Sunday, 27 April 2025

Dude, FP16, really? Why not FP32? Ask Voltaire.

With the rise of AI, including hardware acceleration of AI, comes a renewed interested in efficient data types.  

In this spirit, we raise a toast to FP16 or float16, also known as half-precision floating point format, which can be a more appropriate format in some circumstances and some algorithms than what is known as single precision floating point which occupies 32 bits (and hence also called FP32 or float32).

But why use a less precise data type at all, when more precision options are available?

Half precision values are useful in applications where perfect precision is not required, such applications include image processing and neural networks.

FP16 is not to be confused with bfloat16 (Brain float16) which is a different format developed for Google Brain (now Google AI) with the explicit intent of accelerating machine learning and is used a variety of AI processors (including Google Cloud TPUs).

Friday, 25 April 2025

What the GAUSS is GNA?

Intel GNA is the Intel "Gaussian and Neural Accelerator" which is a low-power neural co-processor for "continuous inference at the edge" (in other words, hardware-supported real-time neural networks).  Its primary use case presently is AI-driven audio applications.

The "Gaussian" part refers to Gaussian Mixture Models, where data is modelled as coming from various Gaussian distributions.

Markdown documentation is available here.  

It is part of OpenVINO (TM) which is aimed at fast AI on Intel hardware. 

OpenVINO uses a proprietary model format (OpenVINO IR) for which convertors exist from TensorFlow, PyTorch, ONNX and other frameworks.
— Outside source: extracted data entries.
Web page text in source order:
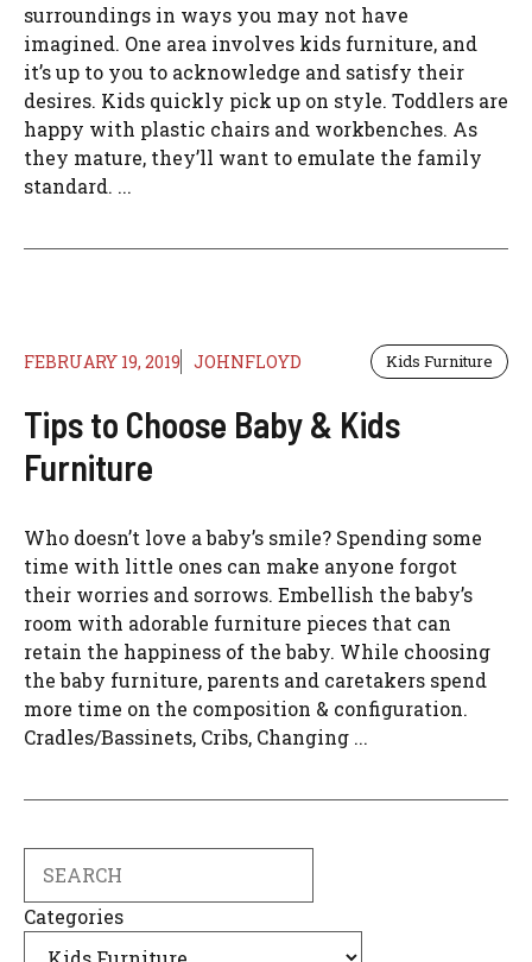
surroundings in ways you may not have
imagined. One area involves kids furniture, and
it’s up to you to acknowledge and satisfy their
desires. Kids quickly pick up on style. Toddlers are
happy with plastic chairs and workbenches. As
they mature, they’ll want to emulate the family
standard. ...
FEBRUARY 19, 2019 JOHNFLOYD Kids Furniture
Tips to Choose Baby & Kids
Furniture
Who doesn’t love a baby’s smile? Spending some
time with little ones can make anyone forgot
their worries and sorrows. Embellish the baby’s
room with adorable furniture pieces that can
retain the happiness of the baby. While choosing
the baby furniture, parents and caretakers spend
more time on the composition & configuration.
Cradles/Bassinets, Cribs, Changing ...
Categories
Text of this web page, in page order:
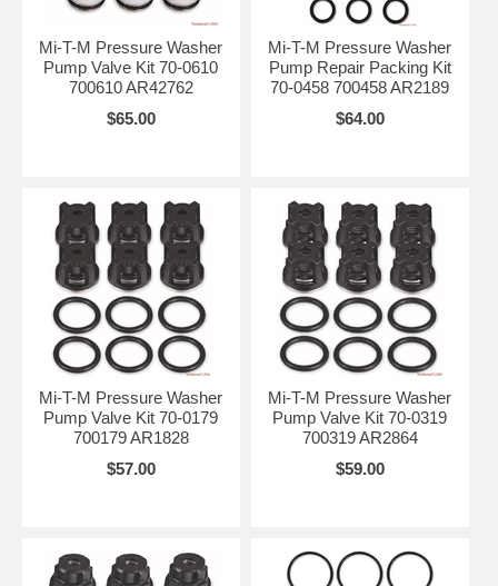
Mi-T-M Pressure Washer
Pump Valve Kit 70-0610
700610 AR42762
$65.00
Mi-T-M Pressure Washer
Pump Repair Packing Kit
70-0458 700458 AR2189
$64.00
Mi-T-M Pressure Washer
Pump Valve Kit 70-0179
700179 AR1828
$57.00
Mi-T-M Pressure Washer
Pump Valve Kit 70-0319
700319 AR2864
$59.00
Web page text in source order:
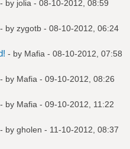
- by jolia - 08-10-2012, 08:59
- by zygotb - 08-10-2012, 06:24
- by Mafia - 08-10-2012, 07:58
- by Mafia - 09-10-2012, 08:26
- by Mafia - 09-10-2012, 11:22
- by gholen - 11-10-2012, 08:37
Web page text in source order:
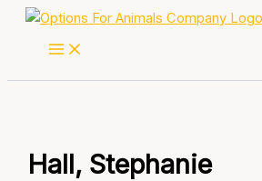
Skip
Hall, Stephanie
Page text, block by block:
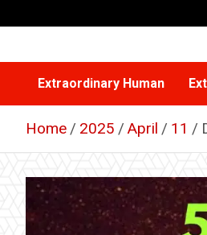
to
Extraordinary Human
Home 2025 April 11
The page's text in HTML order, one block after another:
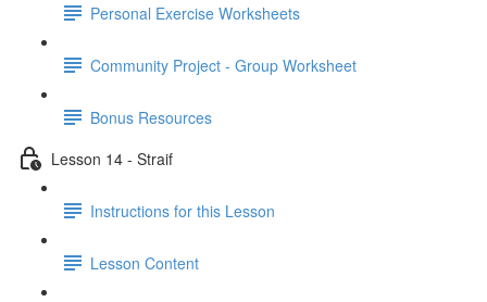
Personal Exercise Worksheets
Community Project - Group Worksheet
Bonus Resources
Lesson 14 - Straif
Instructions for this Lesson
Lesson Content
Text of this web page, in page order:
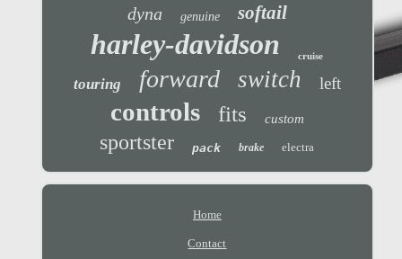
dyna genuine softail
harley-davidson cruise
touring forward switch left
controls fits custom
sportster pack brake electra
Home
Contact
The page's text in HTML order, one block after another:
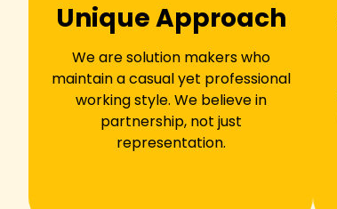
Unique Approach
We are solution makers who
maintain a casual yet professional
working style. We believe in
partnership, not just
representation.
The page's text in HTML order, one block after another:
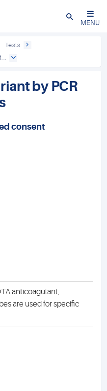
Close
MENU
Tests
by PCR
consent
anticoagulant,
are used for specific
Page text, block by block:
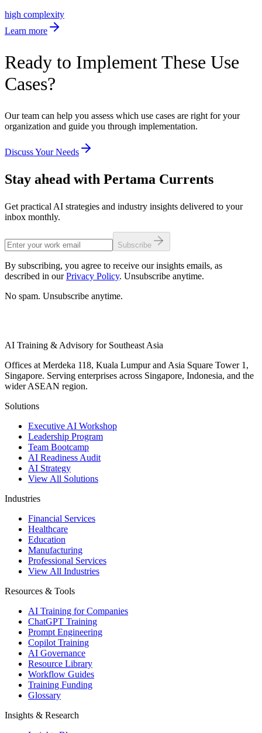
high complexity
Learn more
Ready to Implement These Use
Cases?
Our team can help you assess which use cases are right for your
organization and guide you through implementation.
Discuss Your Needs
Stay ahead with Pertama Currents
Get practical AI strategies and industry insights delivered to your
inbox monthly.
Subscribe
By subscribing, you agree to receive our insights emails, as
described in our Privacy Policy. Unsubscribe anytime.
No spam. Unsubscribe anytime.
AI Training & Advisory for Southeast Asia
Offices at Merdeka 118, Kuala Lumpur and Asia Square Tower 1,
Singapore. Serving enterprises across Singapore, Indonesia, and the
wider ASEAN region.
Solutions
Executive AI Workshop
Leadership Program
Team Bootcamp
AI Readiness Audit
AI Strategy
View All Solutions
Industries
Financial Services
Healthcare
Education
Manufacturing
Professional Services
View All Industries
Resources & Tools
AI Training for Companies
ChatGPT Training
Prompt Engineering
Copilot Training
AI Governance
Resource Library
Workflow Guides
Training Funding
Glossary
Insights & Research
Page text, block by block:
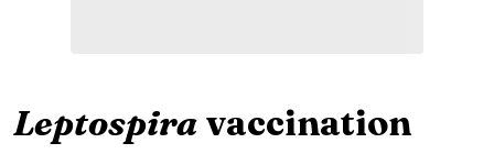
Leptospira vaccination
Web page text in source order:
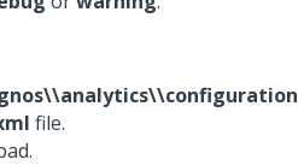
file.
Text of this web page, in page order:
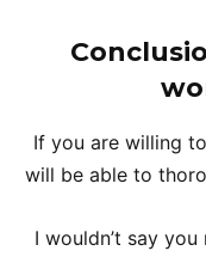
If you are willing
will be able to
I wouldn’t say
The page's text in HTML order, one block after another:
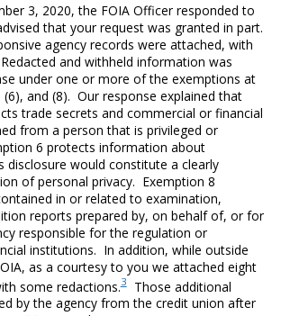
3, 2020, the FOIA Officer responded to
that your request was granted in part.
agency records were attached, with
and withheld information was
under one or more of the exemptions at
(6), and (8). Our response explained that
trade secrets and commercial or financial
from a person that is privileged or
6 protects information about
disclosure would constitute a clearly
of personal privacy. Exemption 8
in or related to examination,
reports prepared by, on behalf of, or for
responsible for the regulation or
institutions. In addition, while outside
as a courtesy to you we attached eight
some redactions.3Those additional
by the agency from the credit union after
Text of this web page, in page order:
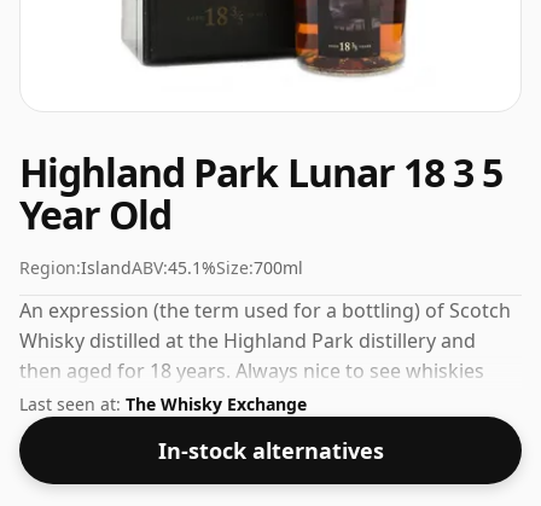
Highland Park Lunar 18 3 5
Year Old
Region:IslandABV:45.1%Size:700ml
An expression (the term used for a bottling) of Scotch
Whisky distilled at the Highland Park distillery and
then aged for 18 years. Always nice to see whiskies
bottled at the ABV 45.1%, this one ships in the normal
size of 70cl.
Last seen at: The Whisky Exchange
In-stock alternatives
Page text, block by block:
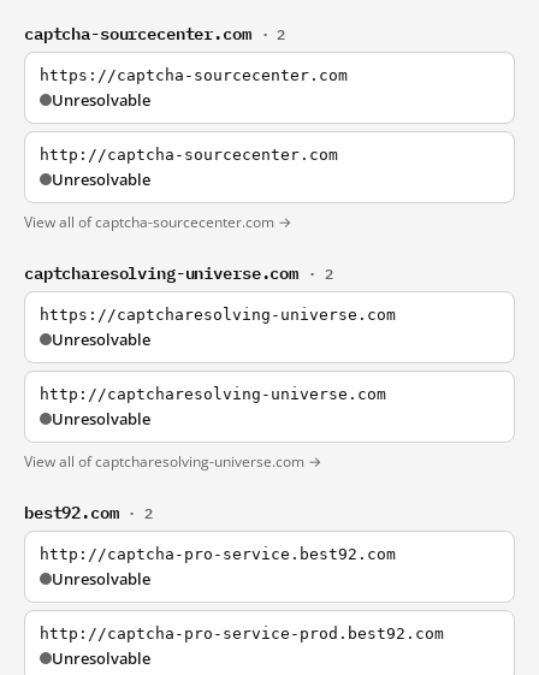
captcha-sourcecenter.com · 2
https://captcha-sourcecenter.com
Unresolvable
http://captcha-sourcecenter.com
Unresolvable
View all of captcha-sourcecenter.com →
captcharesolving-universe.com · 2
https://captcharesolving-universe.com
Unresolvable
http://captcharesolving-universe.com
Unresolvable
View all of captcharesolving-universe.com →
best92.com · 2
http://captcha-pro-service.best92.com
Unresolvable
http://captcha-pro-service-prod.best92.com
Unresolvable
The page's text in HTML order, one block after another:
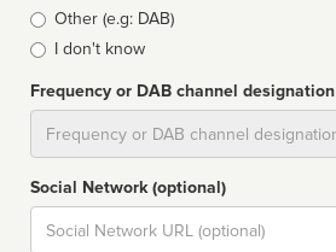
Other (e.g: DAB)
I don't know
Frequency or DAB channel designation
Social Network (optional)
Social
url

Dude, what are On-Board Diagnostics (ODB, ODB-II)?

ODB-2 is a self-diagnostic system for vehicles (it stands for On-Board Diagnostics).  Mechanics used ODB-2 readers to communicate with vehicles (usually by connecting the reader to a 16 pin connector near the steering wheel, called the ODB2 diagnostic port). ODB requests are then answered with ODB responses (e.g. speed, fuel level, DTCs).

Some common ODB-related acronyms:

DTC - diagnostic trouble code, ECU - engine control unit, MIL - malfunction indicator light, VCM - vehicle control module (in-car computer responsible for engine management, transmission management and in general all things engine-related except for emissions).